About this exercise >> What is needed is an exact copy of every entry below, with the pictures left out.

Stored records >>
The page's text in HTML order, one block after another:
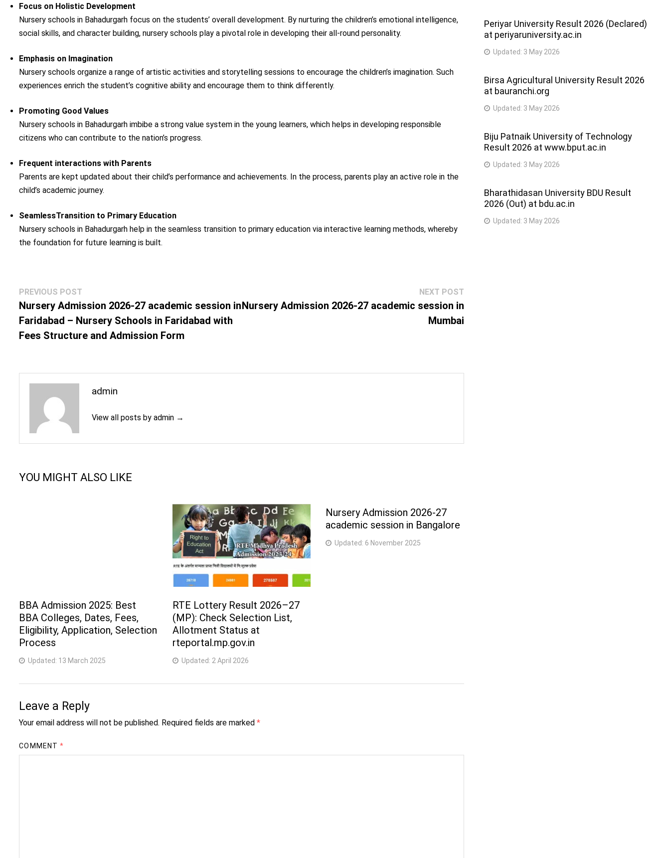
Focus on Holistic Development
Nursery schools in Bahadurgarh focus on the students’ overall development. By nurturing the children’s emotional intelligence,
social skills, and character building, nursery schools play a pivotal role in developing their all-round personality.
Emphasis on Imagination
Nursery schools organize a range of artistic activities and storytelling sessions to encourage the children’s imagination. Such
experiences enrich the student’s cognitive ability and encourage them to think differently.
Promoting Good Values
Nursery schools in Bahadurgarh imbibe a strong value system in the young learners, which helps in developing responsible
citizens who can contribute to the nation’s progress.
Frequent interactions with Parents
Parents are kept updated about their child’s performance and achievements. In the process, parents play an active role in the
child’s academic journey.
SeamlessTransition to Primary Education
Nursery schools in Bahadurgarh help in the seamless transition to primary education via interactive learning methods, whereby
the foundation for future learning is built.
Post
navigation
PREVIOUS POST
post:
Nursery Admission 2026-27 academic session in
Faridabad – Nursery Schools in Faridabad with
Fees Structure and Admission Form
NEXT POSTNext
post:
Nursery Admission 2026-27 academic session in
Mumbai
admin
View all posts by admin →
YOU MIGHT ALSO LIKE
BBA Admission 2025: Best
BBA Colleges, Dates, Fees,
Eligibility, Application, Selection
Process
Updated: 13 March 2025
RTE Lottery Result 2026–27
(MP): Check Selection List,
Allotment Status at
rteportal.mp.gov.in
Updated: 2 April 2026
Nursery Admission 2026-27
academic session in Bangalore
Updated: 6 November 2025
Leave a Reply
Your email address will not be published. Required fields are marked*
COMMENT*
Periyar University Result 2026 (Declared)
at periyaruniversity.ac.in
Updated: 3 May 2026
Birsa Agricultural University Result 2026
at bauranchi.org
Updated: 3 May 2026
Biju Patnaik University of Technology
Result 2026 at www.bput.ac.in
Updated: 3 May 2026
Bharathidasan University BDU Result
2026 (Out) at bdu.ac.in
Updated: 3 May 2026
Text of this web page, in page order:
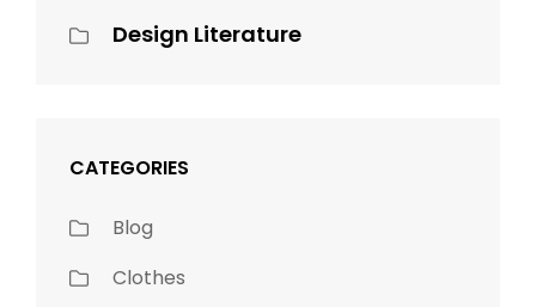
Design Literature
CATEGORIES
Blog
Clothes
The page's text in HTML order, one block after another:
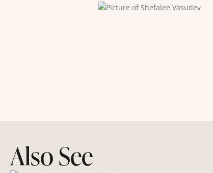
Also See
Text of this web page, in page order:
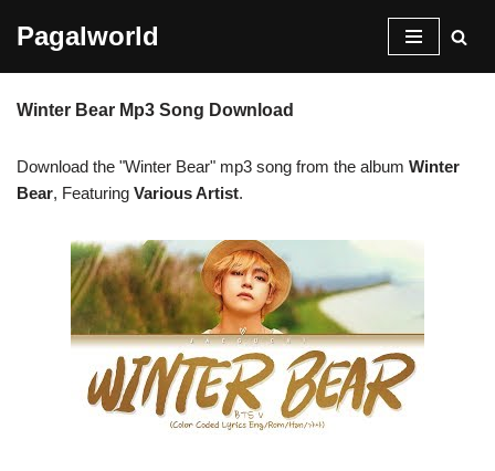
content
Pagalworld
Winter Bear Mp3 Song Download
Download the "Winter Bear" mp3 song from the album Winter
Bear, Featuring Various Artist.
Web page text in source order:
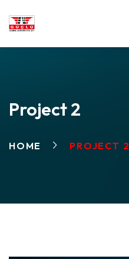
Project 2
HOME PROJECT 2
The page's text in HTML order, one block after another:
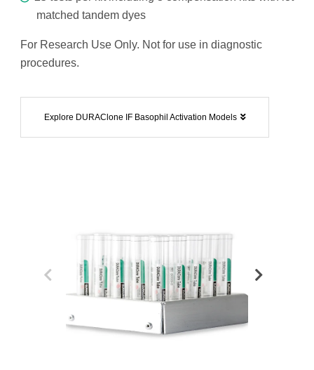
matched tandem dyes
For Research Use Only. Not for use in diagnostic
procedures.
Explore DURAClone IF Basophil Activation Models
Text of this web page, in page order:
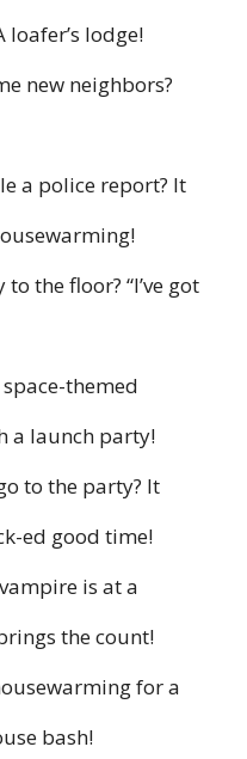
loafer’s lodge!
new neighbors?
a police report? It
the floor? “I’ve got
themed
a launch party!
to the party? It
ed good time!
is at a
the count!
for a
bash!
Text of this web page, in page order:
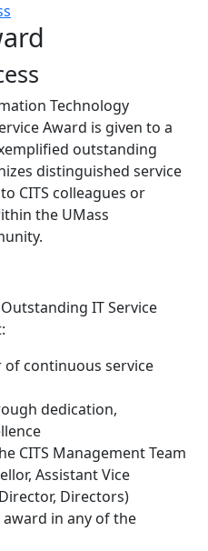
Technology
Award is given to a
outstanding
distinguished service
CITS colleagues or
the UMass
IT Service
of continuous service
dedication,
CITS Management Team
Assistant Vice
Directors)
in any of the
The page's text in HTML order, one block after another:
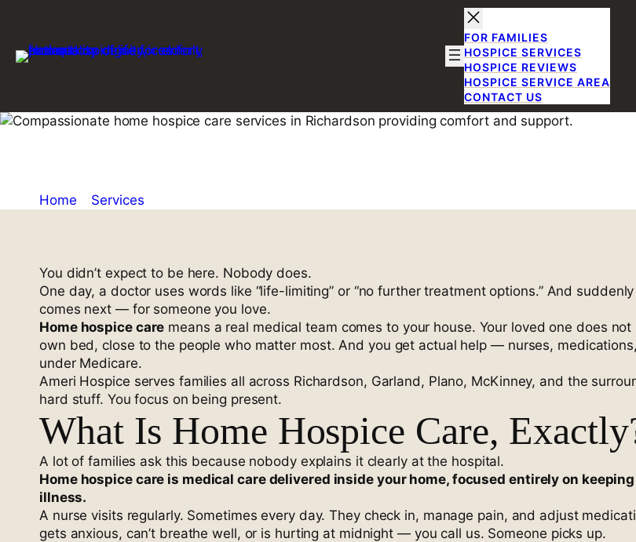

Response for this exercise >>
The page's text in HTML order, one block after another:
Focus on Holistic Development
Nursery schools in Bahadurgarh focus on the students’ overall development. By nurturing the children’s emotional intelligence,
social skills, and character building, nursery schools play a pivotal role in developing their all-round personality.
Emphasis on Imagination
Nursery schools organize a range of artistic activities and storytelling sessions to encourage the children’s imagination. Such
experiences enrich the student’s cognitive ability and encourage them to think differently.
Promoting Good Values
Nursery schools in Bahadurgarh imbibe a strong value system in the young learners, which helps in developing responsible
citizens who can contribute to the nation’s progress.
Frequent interactions with Parents
Parents are kept updated about their child’s performance and achievements. In the process, parents play an active role in the
child’s academic journey.
SeamlessTransition to Primary Education
Nursery schools in Bahadurgarh help in the seamless transition to primary education via interactive learning methods, whereby
the foundation for future learning is built.
Post
navigation
PREVIOUS POST
post:
Nursery Admission 2026-27 academic session in
Faridabad – Nursery Schools in Faridabad with
Fees Structure and Admission Form
NEXT POSTNext
post:
Nursery Admission 2026-27 academic session in
Mumbai
admin
View all posts by admin →
YOU MIGHT ALSO LIKE
BBA Admission 2025: Best
BBA Colleges, Dates, Fees,
Eligibility, Application, Selection
Process
Updated: 13 March 2025
RTE Lottery Result 2026–27
(MP): Check Selection List,
Allotment Status at
rteportal.mp.gov.in
Updated: 2 April 2026
Nursery Admission 2026-27
academic session in Bangalore
Updated: 6 November 2025
Leave a Reply
Your email address will not be published. Required fields are marked*
COMMENT*
Periyar University Result 2026 (Declared)
at periyaruniversity.ac.in
Updated: 3 May 2026
Birsa Agricultural University Result 2026
at bauranchi.org
Updated: 3 May 2026
Biju Patnaik University of Technology
Result 2026 at www.bput.ac.in
Updated: 3 May 2026
Bharathidasan University BDU Result
2026 (Out) at bdu.ac.in
Updated: 3 May 2026
Text of this web page, in page order:
Design Literature
CATEGORIES
Blog
Clothes
The page's text in HTML order, one block after another:
Also See
Text of this web page, in page order:
content
Pagalworld
Winter Bear Mp3 Song Download
Download the "Winter Bear" mp3 song from the album Winter
Bear, Featuring Various Artist.
Web page text in source order:
Project 2
HOME PROJECT 2
The page's text in HTML order, one block after another:
matched tandem dyes
For Research Use Only. Not for use in diagnostic
procedures.
Explore DURAClone IF Basophil Activation Models
Text of this web page, in page order:
loafer’s lodge!
new neighbors?
a police report? It
the floor? “I’ve got
themed
a launch party!
to the party? It
ed good time!
is at a
the count!
for a
bash!
Text of this web page, in page order:
Technology
Award is given to a
outstanding
distinguished service
CITS colleagues or
the UMass
IT Service
of continuous service
dedication,
CITS Management Team
Assistant Vice
Directors)
in any of the
The page's text in HTML order, one block after another:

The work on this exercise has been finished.